### [Your goal]
What is needed is an exact retyping of each entry, pictures excluded.

### [Records to use]
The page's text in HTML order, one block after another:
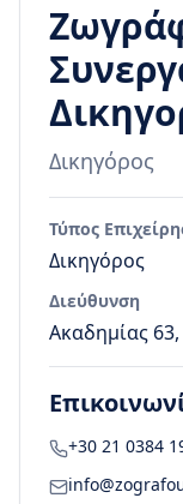
Δικηγόρος
Τύπος
Δικηγόρος
Διεύθυνση
Ακαδημίας
+30 21 0384
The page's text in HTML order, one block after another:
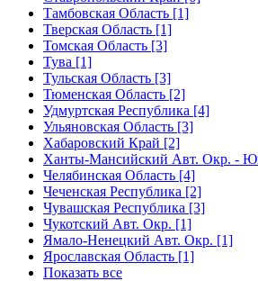
Тамбовская Область [1]
Тверская Область [1]
Томская Область [3]
Тува [1]
Тульская Область [3]
Тюменская Область [2]
Удмуртская Республика [4]
Ульяновская Область [3]
Хабаровский Край [2]
Ханты-Мансийский Авт. Окр. -
Челябинская Область [4]
Чеченская Республика [2]
Чувашская Республика [3]
Чукотский Авт. Окр. [1]
Ямало-Ненецкий Авт. Окр. [1]
Ярославская Область [1]
Показать все
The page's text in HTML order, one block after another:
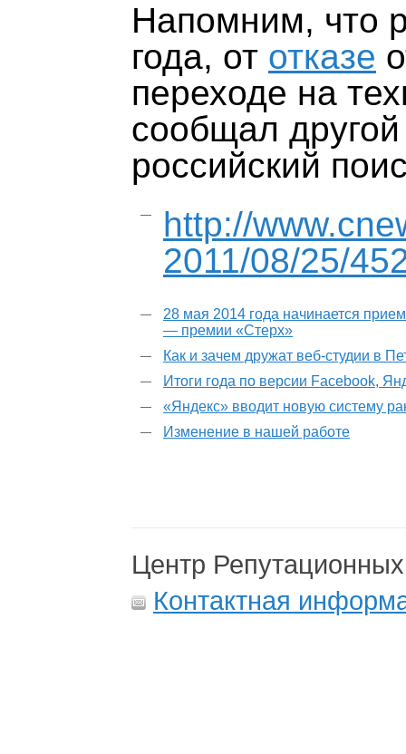
Напомним, что
года, от отказе
переходе на
сообщал
российский
http://
2011/08/25/
28 мая 2014 года начинается
— премии «Стерх»
Как и зачем дружат веб-студии в
Итоги года по версии Facebook,
«Яндекс» вводит новую систему
Изменение в нашей работе
Центр
Контактная
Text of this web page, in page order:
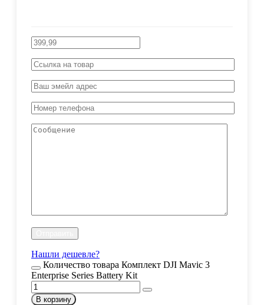
Нашли дешевле?
Количество товара Комплект DJI Mavic 3
Enterprise Series Battery Kit
В корзину
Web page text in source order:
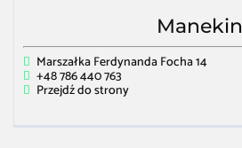
Manekin
Marszałka Ferdynanda Focha 14
+48 786 440 763
Przejdź do strony
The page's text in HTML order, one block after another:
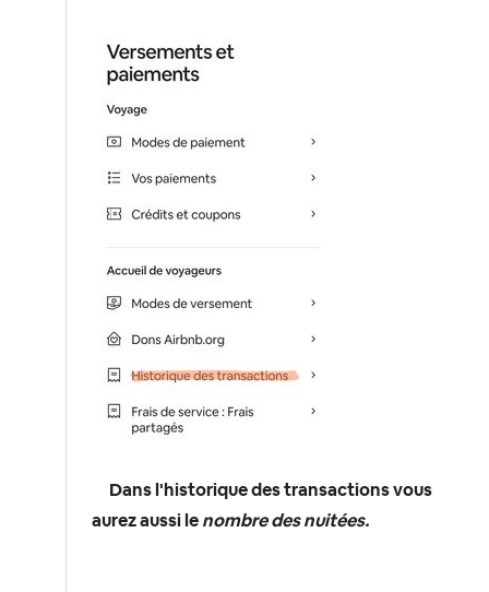
Dans l'historique des transactions vous
aurez aussi le nombre des nuitées.
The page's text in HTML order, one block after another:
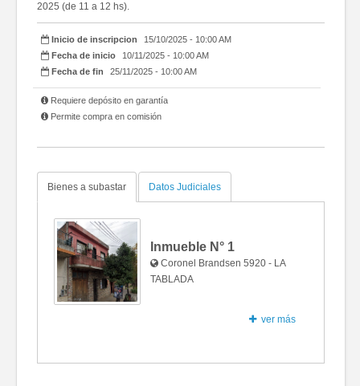
2025 (de 11 a 12 hs).
Inicio de inscripcion
15/10/2025 - 10:00 AM
Fecha de inicio
10/11/2025 - 10:00 AM
Fecha de fin
25/11/2025 - 10:00 AM
Requiere depósito en garantía
Permite compra en comisión
Bienes a subastar Datos Judiciales
Inmueble N° 1
Coronel Brandsen 5920 - LA
TABLADA
ver más
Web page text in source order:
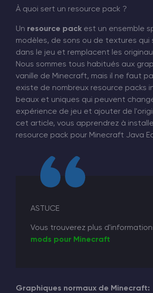
À quoi sert un resource pack ?
Un resource pack est un ensemble
modèles, de sons ou de textures qui
dans le jeu et remplacent les
Nous sommes tous habitués aux
vanille de Minecraft, mais il ne faut
existe de nombreux resource packs
beaux et uniques qui peuvent
expérience de jeu et ajouter de
cet article, vous apprendrez à
resource pack pour Minecraft Java
ASTUCE
Vous trouverez plus
mods pour Minecraft
Graphiques normaux de Minecraft:
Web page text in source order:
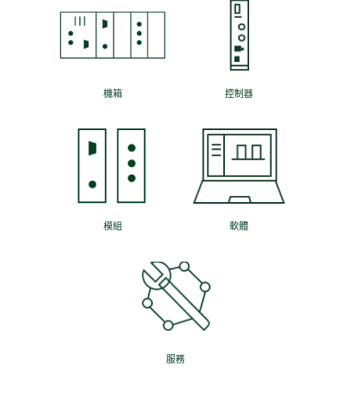
機箱 控制器
模組 軟體
服務
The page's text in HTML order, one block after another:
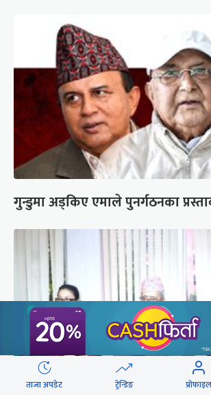
गुन्डुमा अड्किए एमाले पुनर्गठनका
ताजा अपडेट ट्रेन्डिङ प्रोफाइल
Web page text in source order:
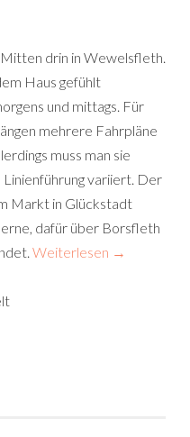
drin in Wewelsfleth.
Haus gefühlt
und mittags. Für
mehrere Fahrpläne
muss man sie
variiert. Der
Markt in Glückstadt
dafür über Borsfleth
Weiterlesen →
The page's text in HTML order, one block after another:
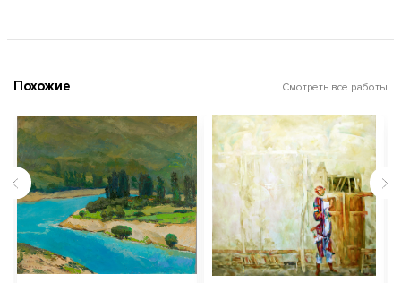
Похожие Смотреть все работы
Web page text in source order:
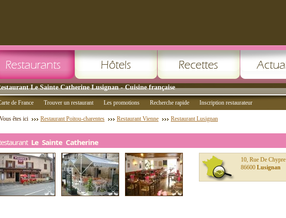
Le Sainte Catherine Lusignan - Cuisine française
de France Trouver un restaurant Les promotions Recherche rapide Inscription restaurateur
Vous êtes ici Restaurant Poitou-charentes Restaurant Vienne Restaurant Lusignan
Le Sainte Catherine
10, Rue De Chypre
86600 Lusignan
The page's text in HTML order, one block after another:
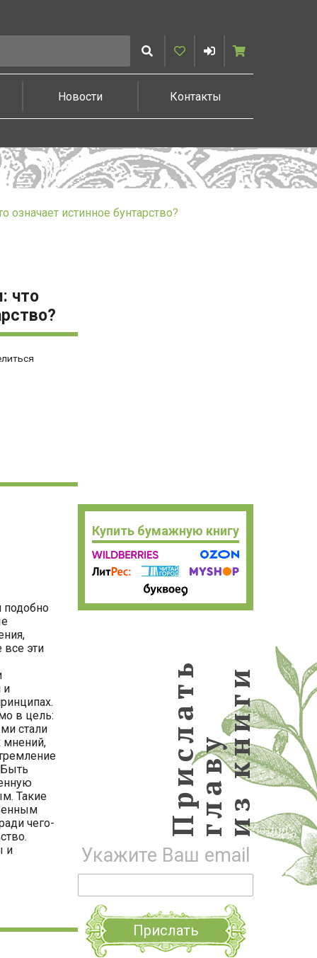
ИскатьИзбранное
ВойтиКорзина
Новости Контакты
истинное бунтарство?
что
Купить бумажную книгу
подобно
эти
и
в цель:
стали
мнений,
Такие
чего-
и
Прислатьглавуиз книги
Укажите Ваш email
Прислать
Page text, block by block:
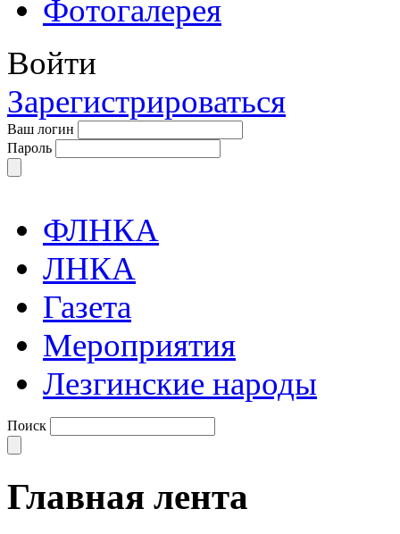
Фотогалерея
Войти
Зарегистрироваться
Ваш логин
Пароль
ФЛНКА
ЛНКА
Газета
Мероприятия
Лезгинские народы
Поиск
Главная лента
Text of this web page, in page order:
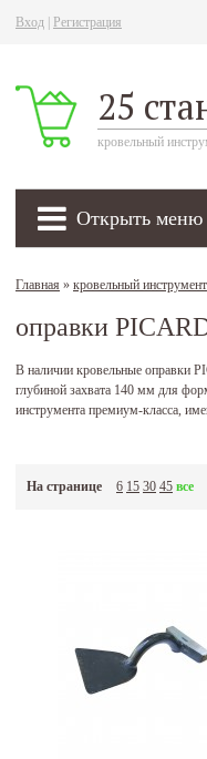
Вход Регистрация
25
кровельный
Открыть меню
Главная » кровельный инструмент
оправки
В наличии кровельные оправки
глубиной захвата 140 мм для
инструмента премиум-класса,
На странице 6 15 30 45 все
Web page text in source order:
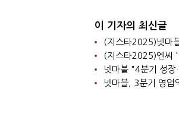
이 기자의 최신글
(지스타2025)넷마
(지스타2025)엔씨
넷마블 "4분기 성
넷마블, 3분기 영
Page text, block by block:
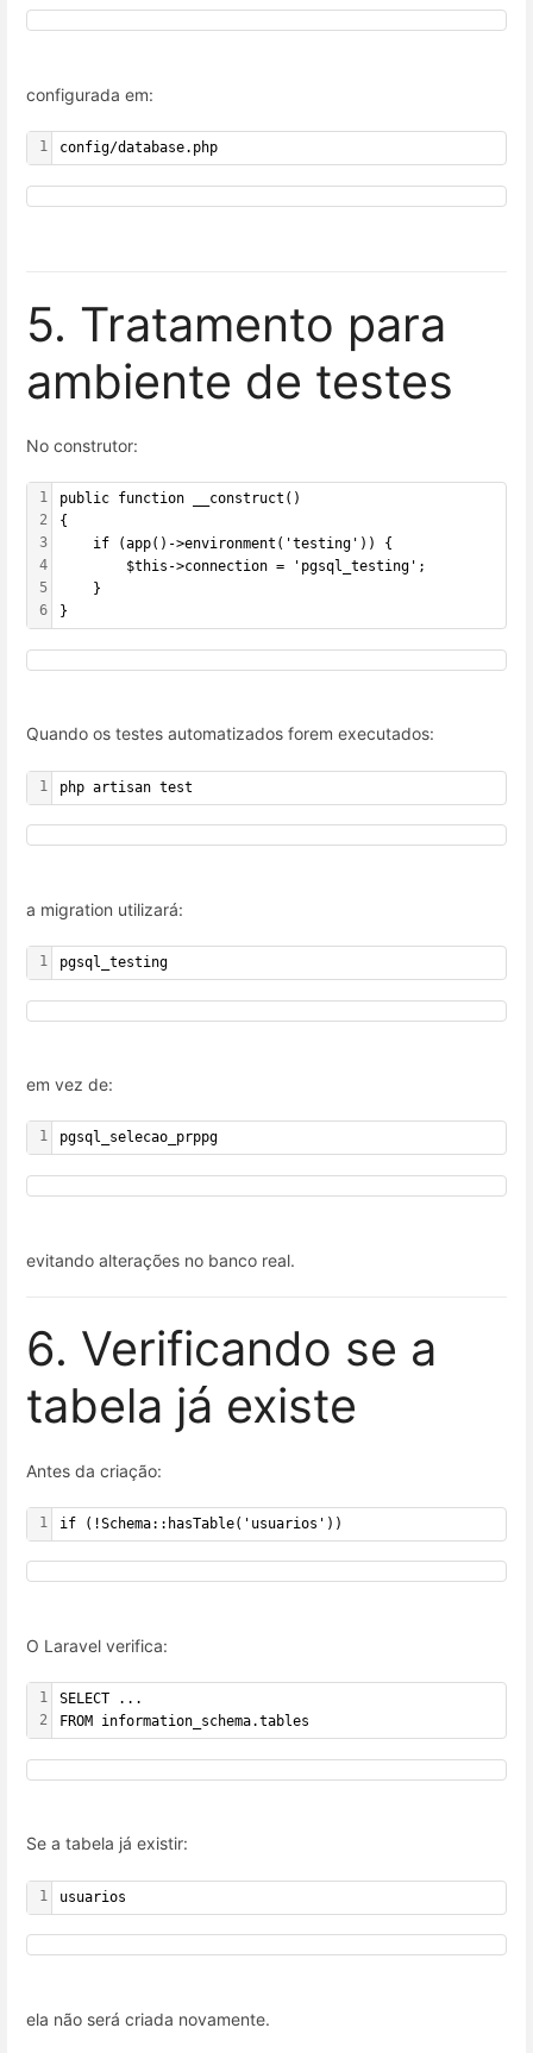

### [Response to this exercise]
The page's text in HTML order, one block after another:
Δικηγόρος
Τύπος
Δικηγόρος
Διεύθυνση
Ακαδημίας
+30 21 0384
The page's text in HTML order, one block after another:
Тамбовская Область [1]
Тверская Область [1]
Томская Область [3]
Тува [1]
Тульская Область [3]
Тюменская Область [2]
Удмуртская Республика [4]
Ульяновская Область [3]
Хабаровский Край [2]
Ханты-Мансийский Авт. Окр. -
Челябинская Область [4]
Чеченская Республика [2]
Чувашская Республика [3]
Чукотский Авт. Окр. [1]
Ямало-Ненецкий Авт. Окр. [1]
Ярославская Область [1]
Показать все
The page's text in HTML order, one block after another:
Напомним, что
года, от отказе
переходе на
сообщал
российский
http://
2011/08/25/
28 мая 2014 года начинается
— премии «Стерх»
Как и зачем дружат веб-студии в
Итоги года по версии Facebook,
«Яндекс» вводит новую систему
Изменение в нашей работе
Центр
Контактная
Text of this web page, in page order:
Нашли дешевле?
Количество товара Комплект DJI Mavic 3
Enterprise Series Battery Kit
В корзину
Web page text in source order:
Manekin
Marszałka Ferdynanda Focha 14
+48 786 440 763
Przejdź do strony
The page's text in HTML order, one block after another:
Dans l'historique des transactions vous
aurez aussi le nombre des nuitées.
The page's text in HTML order, one block after another:
2025 (de 11 a 12 hs).
Inicio de inscripcion
15/10/2025 - 10:00 AM
Fecha de inicio
10/11/2025 - 10:00 AM
Fecha de fin
25/11/2025 - 10:00 AM
Requiere depósito en garantía
Permite compra en comisión
Bienes a subastar Datos Judiciales
Inmueble N° 1
Coronel Brandsen 5920 - LA
TABLADA
ver más
Web page text in source order:
À quoi sert un resource pack ?
Un resource pack est un ensemble
modèles, de sons ou de textures qui
dans le jeu et remplacent les
Nous sommes tous habitués aux
vanille de Minecraft, mais il ne faut
existe de nombreux resource packs
beaux et uniques qui peuvent
expérience de jeu et ajouter de
cet article, vous apprendrez à
resource pack pour Minecraft Java
ASTUCE
Vous trouverez plus
mods pour Minecraft
Graphiques normaux de Minecraft:
Web page text in source order:
機箱 控制器
模組 軟體
服務
The page's text in HTML order, one block after another:
गुन्डुमा अड्किए एमाले पुनर्गठनका
ताजा अपडेट ट्रेन्डिङ प्रोफाइल
Web page text in source order:
drin in Wewelsfleth.
Haus gefühlt
und mittags. Für
mehrere Fahrpläne
muss man sie
variiert. Der
Markt in Glückstadt
dafür über Borsfleth
Weiterlesen →
The page's text in HTML order, one block after another:
Похожие Смотреть все работы
Web page text in source order:
Le Sainte Catherine Lusignan - Cuisine française
de France Trouver un restaurant Les promotions Recherche rapide Inscription restaurateur
Vous êtes ici Restaurant Poitou-charentes Restaurant Vienne Restaurant Lusignan
Le Sainte Catherine
10, Rue De Chypre
86600 Lusignan
The page's text in HTML order, one block after another:
ИскатьИзбранное
ВойтиКорзина
Новости Контакты
истинное бунтарство?
что
Купить бумажную книгу
подобно
эти
и
в цель:
стали
мнений,
Такие
чего-
и
Прислатьглавуиз книги
Укажите Ваш email
Прислать
Page text, block by block:
Фотогалерея
Войти
Зарегистрироваться
Ваш логин
Пароль
ФЛНКА
ЛНКА
Газета
Мероприятия
Лезгинские народы
Поиск
Главная лента
Text of this web page, in page order:
Вход Регистрация
25
кровельный
Открыть меню
Главная » кровельный инструмент
оправки
В наличии кровельные оправки
глубиной захвата 140 мм для
инструмента премиум-класса,
На странице 6 15 30 45 все
Web page text in source order:
이 기자의 최신글
(지스타2025)넷마
(지스타2025)엔씨
넷마블 "4분기 성
넷마블, 3분기 영
Page text, block by block:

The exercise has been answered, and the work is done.